Action item:
Quote the whole listing exactly. Leave the pictures out of your copy.
***** Record extracts
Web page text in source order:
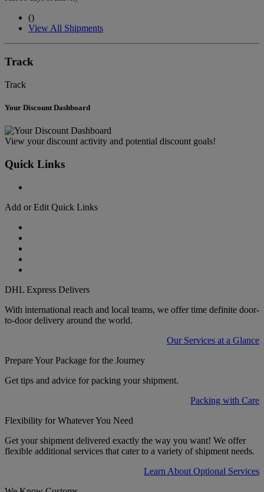
()
View All Shipments
Track
Track
Your Discount Dashboard
View your discount activity and potential discount goals!
Quick Links
Add or Edit Quick Links
DHL Express Delivers
With international reach and local teams, we offer time definite door-
to-door delivery around the world.
Our Services at a Glance
Prepare Your Package for the Journey
Get tips and advice for packing your shipment.
Packing with Care
Flexibility for Whatever You Need
Get your shipment delivered exactly the way you want! We offer
flexible additional services that cater to a variety of shipment needs.
Learn About Optional Services
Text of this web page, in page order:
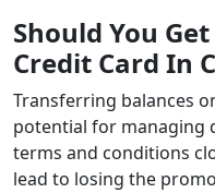
Should You
Credit Card In
Transferring balances
potential for managing
terms and conditions
lead to losing the
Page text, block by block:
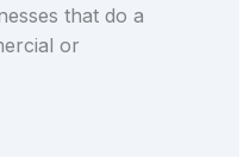
that do a
or
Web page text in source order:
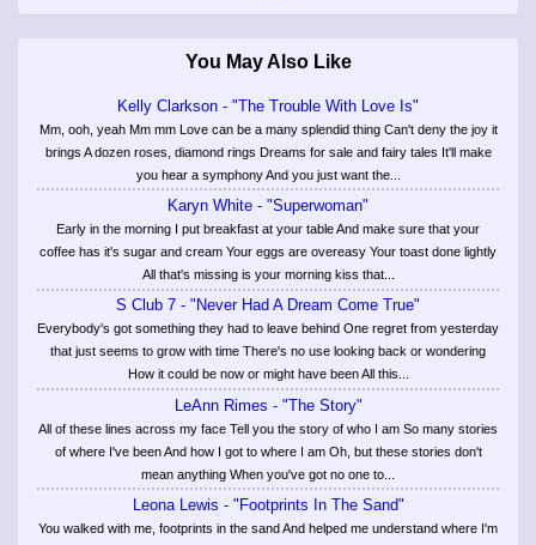
You May Also Like
Kelly Clarkson - "The Trouble With Love Is"
Mm, ooh, yeah Mm mm Love can be a many splendid thing Can't deny the joy it
brings A dozen roses, diamond rings Dreams for sale and fairy tales It'll make
you hear a symphony And you just want the...
Karyn White - "Superwoman"
Early in the morning I put breakfast at your table And make sure that your
coffee has it's sugar and cream Your eggs are overeasy Your toast done lightly
All that's missing is your morning kiss that...
S Club 7 - "Never Had A Dream Come True"
Everybody's got something they had to leave behind One regret from yesterday
that just seems to grow with time There's no use looking back or wondering
How it could be now or might have been All this...
LeAnn Rimes - "The Story"
All of these lines across my face Tell you the story of who I am So many stories
of where I've been And how I got to where I am Oh, but these stories don't
mean anything When you've got no one to...
Leona Lewis - "Footprints In The Sand"
You walked with me, footprints in the sand And helped me understand where I'm
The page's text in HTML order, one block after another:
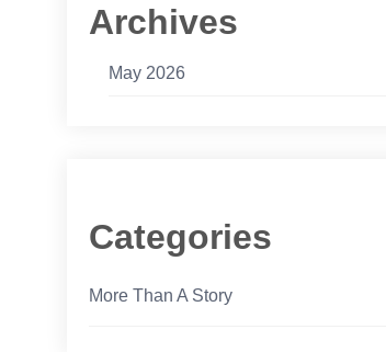
Archives
May 2026
Categories
More Than A Story
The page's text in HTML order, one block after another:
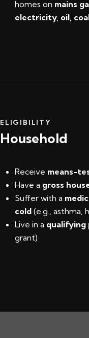
homes on mains
electricity, oil,
ELIGIBILITY
Household
Receive means-
Have a gross
Suffer with a
cold (e.g., asthma,
Live in a qualifying
grant)
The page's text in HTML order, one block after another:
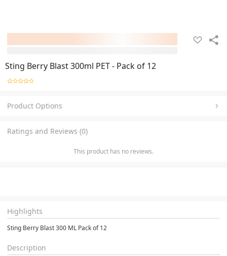
Sting Berry Blast 300ml PET - Pack of 12
Product Options
Ratings and Reviews (0)
This product has no reviews.
Highlights
Sting Berry Blast 300 ML Pack of 12
Description
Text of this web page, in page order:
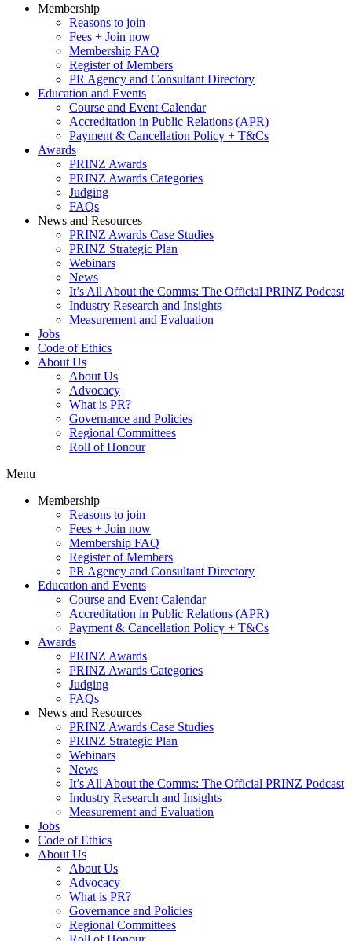
Membership
Reasons to join
Fees + Join now
Membership FAQ
Register of Members
PR Agency and Consultant Directory
Education and Events
Course and Event Calendar
Accreditation in Public Relations (APR)
Payment & Cancellation Policy + T&Cs
Awards
PRINZ Awards
PRINZ Awards Categories
Judging
FAQs
News and Resources
PRINZ Awards Case Studies
PRINZ Strategic Plan
Webinars
News
It’s All About the Comms: The Official PRINZ Podcast
Industry Research and Insights
Measurement and Evaluation
Jobs
Code of Ethics
About Us
About Us
Advocacy
What is PR?
Governance and Policies
Regional Committees
Roll of Honour
Menu
Membership
Reasons to join
Fees + Join now
Membership FAQ
Register of Members
PR Agency and Consultant Directory
Education and Events
Course and Event Calendar
Accreditation in Public Relations (APR)
Payment & Cancellation Policy + T&Cs
Awards
PRINZ Awards
PRINZ Awards Categories
Judging
FAQs
News and Resources
PRINZ Awards Case Studies
PRINZ Strategic Plan
Webinars
News
It’s All About the Comms: The Official PRINZ Podcast
Industry Research and Insights
Measurement and Evaluation
Jobs
Code of Ethics
About Us
About Us
Advocacy
What is PR?
Governance and Policies
Regional Committees
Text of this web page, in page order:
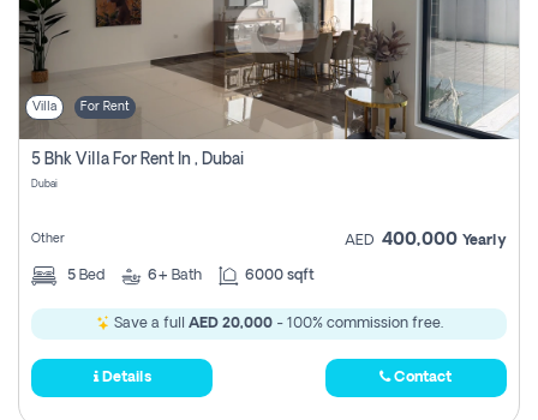
Villa For Rent
5 Bhk Villa For Rent In , Dubai
Dubai
Other AED 400,000 Yearly
5 Bed 6+ Bath 6000 sqft
Save a full AED 20,000- 100% commission free.
Details Contact
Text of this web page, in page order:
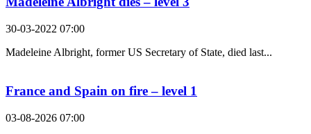
30-03-2022 07:00
Madeleine Albright, former US Secretary of State, died last...
France and Spain on fire – level 1
03-08-2026 07:00
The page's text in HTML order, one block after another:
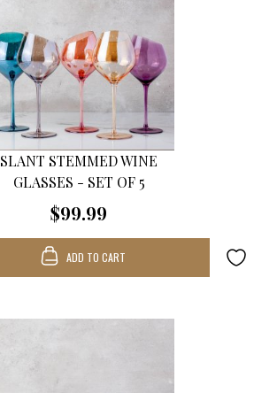
SLANT STEMMED WINE
GLASSES - SET OF 5
$99.99
ADD TO CART
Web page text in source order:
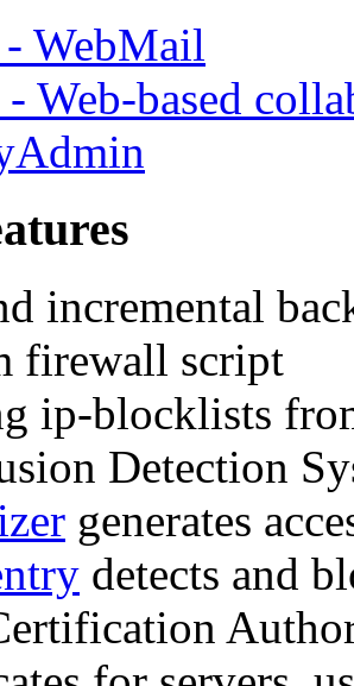
WebMail
Web-based
incremental
firewall script
ip-blocklists
Detection
generates
detects and
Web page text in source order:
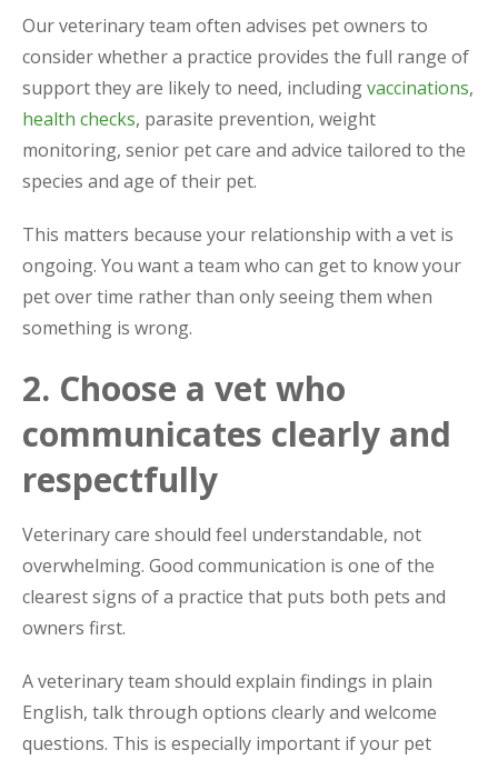
Our veterinary team often advises pet owners to
consider whether a practice provides the full range of
support they are likely to need, includingvaccinations,
health checks, parasite prevention, weight
monitoring, senior pet care and advice tailored to the
species and age of their pet.
This matters because your relationship with a vet is
ongoing. You want a team who can get to know your
pet over time rather than only seeing them when
something is wrong.
2. Choose a vet who
communicates clearly and
respectfully
Veterinary care should feel understandable, not
overwhelming. Good communication is one of the
clearest signs of a practice that puts both pets and
owners first.
A veterinary team should explain findings in plain
English, talk through options clearly and welcome
questions. This is especially important if your pet
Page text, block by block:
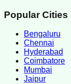
Popular Cities
Bengaluru
Chennai
Hyderabad
Coimbatore
Mumbai
Jaipur
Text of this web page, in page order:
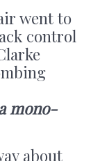
went to
control
mono-
about
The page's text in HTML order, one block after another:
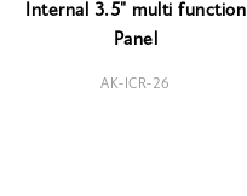
Internal 3.5" multi function
Panel
AK-ICR-26
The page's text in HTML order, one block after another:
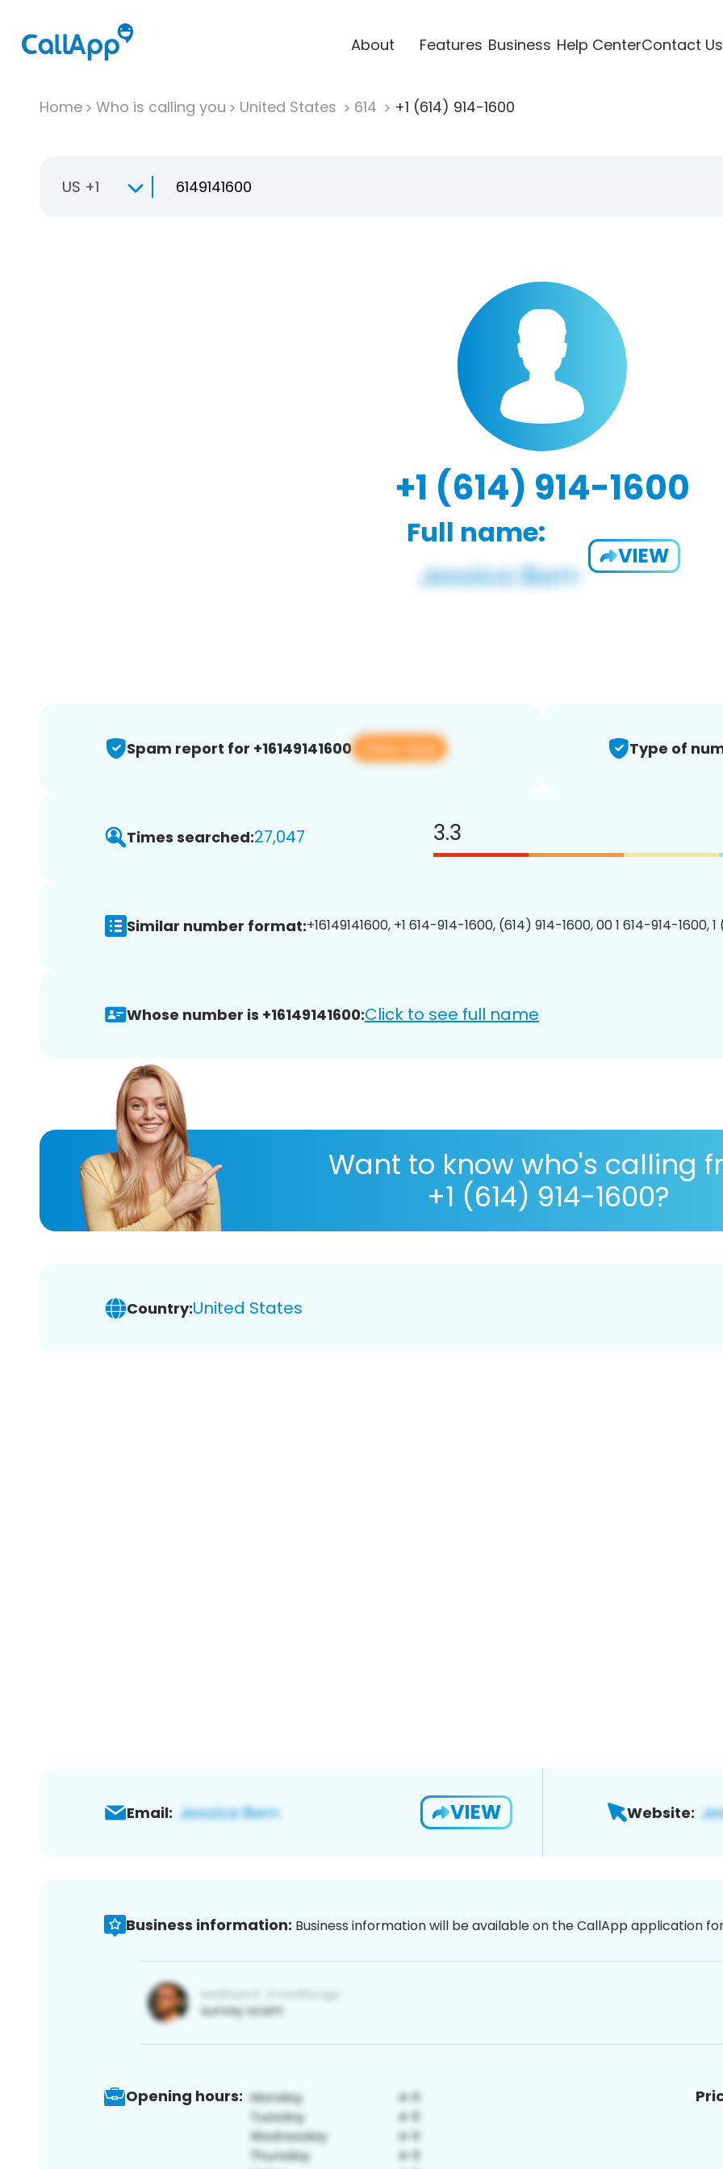
About Features Business Help CenterContact Us
Home Who is calling you United States 614 +1 (614) 914-1600
US +1
+1 (614) 914-1600
Full name:
VIEW
Spam report for +16149141600 View app Type of
Times searched:27,047 3.3
Similar number format:+16149141600, +1 614-914-1600, (614) 914-1600, 00 1 614-914-1600,
Whose number is +16149141600:Click to see full name
Want to know who's calling
+1 (614) 914-1600?
Country:United States
Email: VIEW Website:
Business information: Business information will be available on the CallApp application
Opening hours:
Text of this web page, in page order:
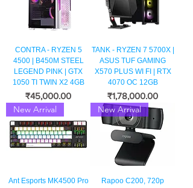
CONTRA - RYZEN 5
4500 | B450M STEEL
LEGEND PINK | GTX
1050 TI TWIN X2 4GB
मूल्य
₹45,000.00
TANK - RYZEN 7 5700X |
ASUS TUF GAMING
X570 PLUS WI FI | RTX
4070 OC 12GB
मूल्य
₹1,78,000.00
New Arrival
Ant Esports MK4500 Pro
New Arrival
Rapoo C200, 720p
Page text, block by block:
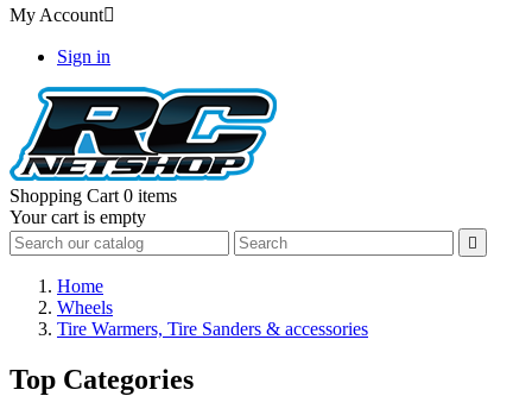
My Account
Sign in
Shopping Cart 0 items
Your cart is empty

Home
Wheels
Tire Warmers, Tire Sanders & accessories
Top Categories
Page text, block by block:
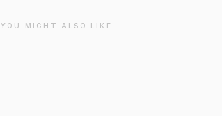
YOU MIGHT ALSO LIKE
**********
Expected answer:
Web page text in source order:
()
View All Shipments
Track
Track
Your Discount Dashboard
View your discount activity and potential discount goals!
Quick Links
Add or Edit Quick Links
DHL Express Delivers
With international reach and local teams, we offer time definite door-
to-door delivery around the world.
Our Services at a Glance
Prepare Your Package for the Journey
Get tips and advice for packing your shipment.
Packing with Care
Flexibility for Whatever You Need
Get your shipment delivered exactly the way you want! We offer
flexible additional services that cater to a variety of shipment needs.
Learn About Optional Services
Text of this web page, in page order:
Should You
Credit Card In
Transferring balances
potential for managing
terms and conditions
lead to losing the
Page text, block by block:
that do a
or
Web page text in source order:
You May Also Like
Kelly Clarkson - "The Trouble With Love Is"
Mm, ooh, yeah Mm mm Love can be a many splendid thing Can't deny the joy it
brings A dozen roses, diamond rings Dreams for sale and fairy tales It'll make
you hear a symphony And you just want the...
Karyn White - "Superwoman"
Early in the morning I put breakfast at your table And make sure that your
coffee has it's sugar and cream Your eggs are overeasy Your toast done lightly
All that's missing is your morning kiss that...
S Club 7 - "Never Had A Dream Come True"
Everybody's got something they had to leave behind One regret from yesterday
that just seems to grow with time There's no use looking back or wondering
How it could be now or might have been All this...
LeAnn Rimes - "The Story"
All of these lines across my face Tell you the story of who I am So many stories
of where I've been And how I got to where I am Oh, but these stories don't
mean anything When you've got no one to...
Leona Lewis - "Footprints In The Sand"
You walked with me, footprints in the sand And helped me understand where I'm
The page's text in HTML order, one block after another:
Archives
May 2026
Categories
More Than A Story
The page's text in HTML order, one block after another:
homes on mains
electricity, oil,
ELIGIBILITY
Household
Receive means-
Have a gross
Suffer with a
cold (e.g., asthma,
Live in a qualifying
grant)
The page's text in HTML order, one block after another:
Sting Berry Blast 300ml PET - Pack of 12
Product Options
Ratings and Reviews (0)
This product has no reviews.
Highlights
Sting Berry Blast 300 ML Pack of 12
Description
Text of this web page, in page order:
Membership
Reasons to join
Fees + Join now
Membership FAQ
Register of Members
PR Agency and Consultant Directory
Education and Events
Course and Event Calendar
Accreditation in Public Relations (APR)
Payment & Cancellation Policy + T&Cs
Awards
PRINZ Awards
PRINZ Awards Categories
Judging
FAQs
News and Resources
PRINZ Awards Case Studies
PRINZ Strategic Plan
Webinars
News
It’s All About the Comms: The Official PRINZ Podcast
Industry Research and Insights
Measurement and Evaluation
Jobs
Code of Ethics
About Us
About Us
Advocacy
What is PR?
Governance and Policies
Regional Committees
Roll of Honour
Menu
Membership
Reasons to join
Fees + Join now
Membership FAQ
Register of Members
PR Agency and Consultant Directory
Education and Events
Course and Event Calendar
Accreditation in Public Relations (APR)
Payment & Cancellation Policy + T&Cs
Awards
PRINZ Awards
PRINZ Awards Categories
Judging
FAQs
News and Resources
PRINZ Awards Case Studies
PRINZ Strategic Plan
Webinars
News
It’s All About the Comms: The Official PRINZ Podcast
Industry Research and Insights
Measurement and Evaluation
Jobs
Code of Ethics
About Us
About Us
Advocacy
What is PR?
Governance and Policies
Regional Committees
Text of this web page, in page order:
Villa For Rent
5 Bhk Villa For Rent In , Dubai
Dubai
Other AED 400,000 Yearly
5 Bed 6+ Bath 6000 sqft
Save a full AED 20,000- 100% commission free.
Details Contact
Text of this web page, in page order:
30-03-2022 07:00
Madeleine Albright, former US Secretary of State, died last...
France and Spain on fire – level 1
03-08-2026 07:00
The page's text in HTML order, one block after another:
SLANT STEMMED WINE
GLASSES - SET OF 5
$99.99
ADD TO CART
Web page text in source order:
WebMail
Web-based
incremental
firewall script
ip-blocklists
Detection
generates
detects and
Web page text in source order:
Our veterinary team often advises pet owners to
consider whether a practice provides the full range of
support they are likely to need, includingvaccinations,
health checks, parasite prevention, weight
monitoring, senior pet care and advice tailored to the
species and age of their pet.
This matters because your relationship with a vet is
ongoing. You want a team who can get to know your
pet over time rather than only seeing them when
something is wrong.
2. Choose a vet who
communicates clearly and
respectfully
Veterinary care should feel understandable, not
overwhelming. Good communication is one of the
clearest signs of a practice that puts both pets and
owners first.
A veterinary team should explain findings in plain
English, talk through options clearly and welcome
questions. This is especially important if your pet
Page text, block by block:
Popular Cities
Bengaluru
Chennai
Hyderabad
Coimbatore
Mumbai
Jaipur
Text of this web page, in page order:
went to
control
mono-
about
The page's text in HTML order, one block after another:
Internal 3.5" multi function
Panel
AK-ICR-26
The page's text in HTML order, one block after another:
About Features Business Help CenterContact Us
Home Who is calling you United States 614 +1 (614) 914-1600
US +1
+1 (614) 914-1600
Full name:
VIEW
Spam report for +16149141600 View app Type of
Times searched:27,047 3.3
Similar number format:+16149141600, +1 614-914-1600, (614) 914-1600, 00 1 614-914-1600,
Whose number is +16149141600:Click to see full name
Want to know who's calling
+1 (614) 914-1600?
Country:United States
Email: VIEW Website:
Business information: Business information will be available on the CallApp application
Opening hours:
Text of this web page, in page order:
CONTRA - RYZEN 5
4500 | B450M STEEL
LEGEND PINK | GTX
1050 TI TWIN X2 4GB
मूल्य
₹45,000.00
TANK - RYZEN 7 5700X |
ASUS TUF GAMING
X570 PLUS WI FI | RTX
4070 OC 12GB
मूल्य
₹1,78,000.00
New Arrival
Ant Esports MK4500 Pro
New Arrival
Rapoo C200, 720p
Page text, block by block:
My Account
Sign in
Shopping Cart 0 items
Your cart is empty

Home
Wheels
Tire Warmers, Tire Sanders & accessories
Top Categories
Page text, block by block:
YOU MIGHT ALSO LIKE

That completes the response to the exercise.